Hizo una pausa, paseó con dulzura sus ojos sobre la muchedumbre y levantó otra vez los brazos.
– ¡No podemos admitir más el oscurantismo y los pecados de la Iglesia! No debemos quedarnos callados ante las injusticias y los crímenes que, aún hoy, se cometen en nombre de Dios –sentenció acusador. –Yo no hablo con ira, sólo expreso la voluntad divina –aclaró a sus absortos escuchas que parecían estar hipnotizados.
Una etérea espiritualidad, que sólo se presentía en la atención y corazones de aquella gente, se había posesionado del barrio. Todos estaban extasiados con las palabras del joven. Era como si una especie de droga, amalgamada en fe, esperanza y misericordia teñida de verdad, los había atrapado y nadie tenía intención de marcharse del lugar mientras siguiese hablando.
Torpemente un hombre bajo y regordete comenzó a avanzar entre la multitud. A su paso tropezaba con algunos parroquianos, quienes sin dejar de prestarle atención al sermón le dirigían recriminatorias miradas. Sólo se detuvo al estar bastante cerca del predicador. Miró a los lados y sigilosamente se acercó a un negro grandullón que apestaba a alcohol y sudor rancio.
– ¿Ese es al qué le dicen El Iluminado? –le preguntó casi en susurro.
–Sí, esta es la primera vez que vengo a escucharlo, pero ese carajíto no me inspira nada, más bien parece un desvariado –respondió el negro con mueca de asco mostrando sus blancos y bien alineados dientes.
–Pero dicen que cura, que hace milagros… Que es un santo venido del cielo –insistió su interlocutor.
–La misma vaina dicen siempre de todos, pero yo nunca he visto ningún milagro… El que hace milagros es esto –dijo levantándose ligeramente la camisa a la altura del abdomen para dejar al descubierto la empuñadura de un revólver de gran potencia.
–Entonces, ¿por qué estás aquí?... –interrogó haciendo caso omiso al arma que le había mostrado.

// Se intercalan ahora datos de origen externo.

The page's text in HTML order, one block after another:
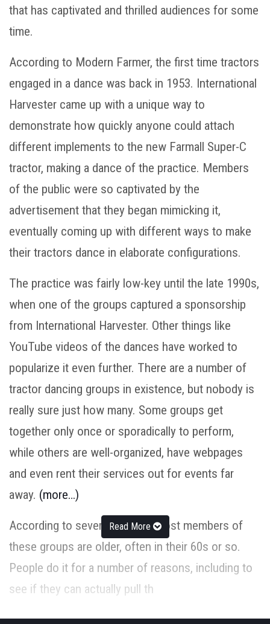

–Por curiosidad… Para escuchar bonitas palabras, nada más… ¿Y usted?...
–Soy médico –afirmó el recién llegado y poniendo cara de santurrón, enseguida afirmó–: Una paciente que le tiene mucha fe se está muriendo en el hospital y me suplicó que lo buscase y, si podía, lo llevase hasta allá para que le diese la extremaunción…

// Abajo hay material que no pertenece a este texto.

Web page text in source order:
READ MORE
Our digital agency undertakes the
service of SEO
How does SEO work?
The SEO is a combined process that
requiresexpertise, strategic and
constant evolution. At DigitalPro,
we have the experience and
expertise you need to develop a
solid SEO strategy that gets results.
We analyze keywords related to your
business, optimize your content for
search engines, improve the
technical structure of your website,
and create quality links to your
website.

– ¡Coño!...Te admiro.... ¡Carajo, eso si es un milagro!... Todo un gran médico metido en el barrio y sólo por una obra de caridad… ¡Ese si es un milagro!... Ese y esto que está aquí –sentenció acariciando por encima de la camisa la cacha del arma.
–Es su última voluntad y se la estoy cumpliendo –argumentó demostrando compasión mientras se santiguaba.

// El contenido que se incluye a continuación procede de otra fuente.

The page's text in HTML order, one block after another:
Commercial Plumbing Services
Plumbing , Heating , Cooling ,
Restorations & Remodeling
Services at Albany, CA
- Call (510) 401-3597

–Tienes que tener un corazón de oro, porque hoy en día nadie hace nada por nadie… –concluyó asombrado el negro mientras volvía a dirigir la mirada hacia donde estaba el predicador.
El misterioso médico que se aventuró cerro arriba en aquel peligroso barrio de Petare, era Claudio Figueroa. Había viajado cerca de trescientos kilómetros desde San Felipe, en el estado Yaracuy, a Caracas por indicación del padre Serafino, quien le pidió que investigase al tal Santiago que se hacía llamar El Iluminado.
Antes de iniciar viaje el sacerdote le recomendó mucha discreción, pero que buscase, por cualquier medio y sin importar consecuencias, de llevar al joven predicador a la Misión. “Será tú última oportunidad –le dijo contrariado–. Si vuelves a fallar no quiero verte más por aquí… Te estimo mucho, pero, repito, si fracasas no responderé de mis actos”.
El monje fue terminante y la amenaza irrefutable. El médico siquiera le contesto, sólo movió la cabeza en señal de aprobación.
Figueroa se sentía en el deber de cumplir con la tarea encomendada porque había sido criado en la Misión y protegido desde niño por los curas capuchinos al ser abandonado por su padre luego que murió su madre.
No sólo guardaba un respeto servil hacia el monje, sino también un miedo subconsciente y una forma de dependencia irreflexiva que él mismo no entendía. No era agradecimiento, no. Él lo sabía. Había algo más que lo ataba al prior, pero no sabía explicarse qué.
“Yo obtuve el título de doctor por mí inteligencia y capacidad, no por la ayuda de los capuchinos”, se reprochaba cuando se sentía perdido en su interior.
Y quizás era verdad, pero no por ello dejaba de ser algo semejante a un sirviente ante los religiosos. Era tan evidente su sumisión, que se transformaba ante su presencia.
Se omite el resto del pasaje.